Required work:
What lines of the data hold the string "doubt"? Pull each one out.

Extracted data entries

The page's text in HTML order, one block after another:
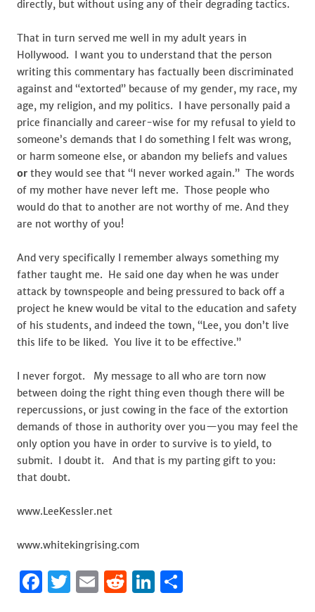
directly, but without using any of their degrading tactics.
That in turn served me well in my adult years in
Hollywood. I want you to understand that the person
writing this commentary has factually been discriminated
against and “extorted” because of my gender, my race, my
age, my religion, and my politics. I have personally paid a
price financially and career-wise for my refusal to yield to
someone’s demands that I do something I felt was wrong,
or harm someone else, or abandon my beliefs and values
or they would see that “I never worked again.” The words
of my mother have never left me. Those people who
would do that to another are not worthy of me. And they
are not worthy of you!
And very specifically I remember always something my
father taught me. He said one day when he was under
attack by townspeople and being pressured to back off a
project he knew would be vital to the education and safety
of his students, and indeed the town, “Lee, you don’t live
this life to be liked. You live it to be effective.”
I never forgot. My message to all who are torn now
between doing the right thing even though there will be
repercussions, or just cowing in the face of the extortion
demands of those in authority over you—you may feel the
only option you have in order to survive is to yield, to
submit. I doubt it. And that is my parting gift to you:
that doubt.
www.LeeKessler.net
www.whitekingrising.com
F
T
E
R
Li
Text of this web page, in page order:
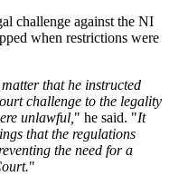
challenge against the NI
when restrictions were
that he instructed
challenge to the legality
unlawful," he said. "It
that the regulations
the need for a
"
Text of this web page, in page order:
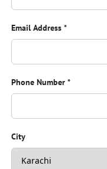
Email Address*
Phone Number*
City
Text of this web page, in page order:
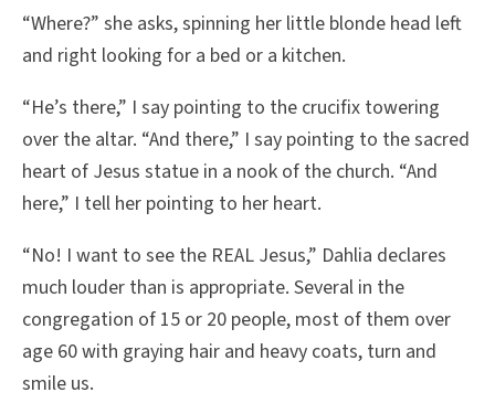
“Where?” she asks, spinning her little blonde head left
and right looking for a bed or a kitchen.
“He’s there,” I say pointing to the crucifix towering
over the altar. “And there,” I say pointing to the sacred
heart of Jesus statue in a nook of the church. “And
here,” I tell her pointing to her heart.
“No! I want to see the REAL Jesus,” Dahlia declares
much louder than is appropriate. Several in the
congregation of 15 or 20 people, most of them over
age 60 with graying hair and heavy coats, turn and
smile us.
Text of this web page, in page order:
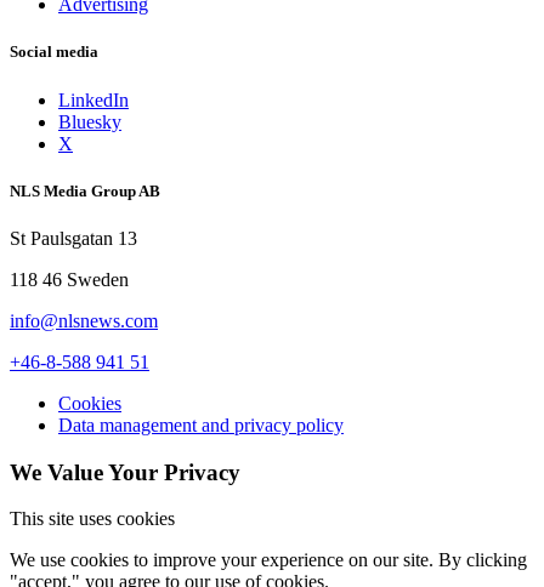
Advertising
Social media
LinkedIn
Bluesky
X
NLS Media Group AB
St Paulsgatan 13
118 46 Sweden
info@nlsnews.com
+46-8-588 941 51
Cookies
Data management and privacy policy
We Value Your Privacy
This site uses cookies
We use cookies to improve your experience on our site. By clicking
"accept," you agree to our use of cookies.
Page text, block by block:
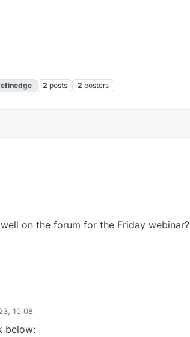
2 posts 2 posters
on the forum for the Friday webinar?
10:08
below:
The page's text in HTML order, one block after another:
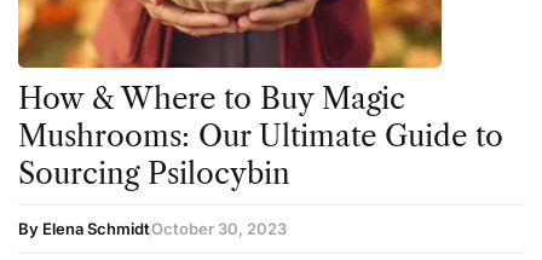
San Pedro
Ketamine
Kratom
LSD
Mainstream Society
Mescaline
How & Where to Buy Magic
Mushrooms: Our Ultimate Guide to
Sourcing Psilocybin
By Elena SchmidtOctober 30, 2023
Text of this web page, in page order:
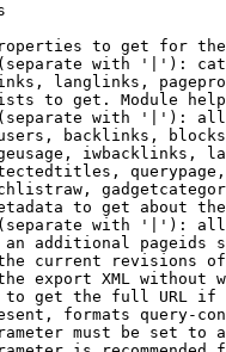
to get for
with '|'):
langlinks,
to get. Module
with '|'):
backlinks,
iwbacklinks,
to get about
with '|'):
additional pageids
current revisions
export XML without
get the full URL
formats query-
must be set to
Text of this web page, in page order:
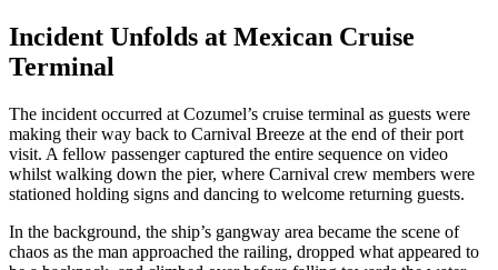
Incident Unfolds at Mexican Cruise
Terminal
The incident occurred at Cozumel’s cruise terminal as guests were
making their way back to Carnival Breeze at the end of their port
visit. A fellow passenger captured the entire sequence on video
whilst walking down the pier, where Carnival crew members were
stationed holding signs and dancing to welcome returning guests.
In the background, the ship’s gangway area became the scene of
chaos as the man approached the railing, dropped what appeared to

Expected output:
submit. I doubt it. And that is my parting gift to you:
that doubt.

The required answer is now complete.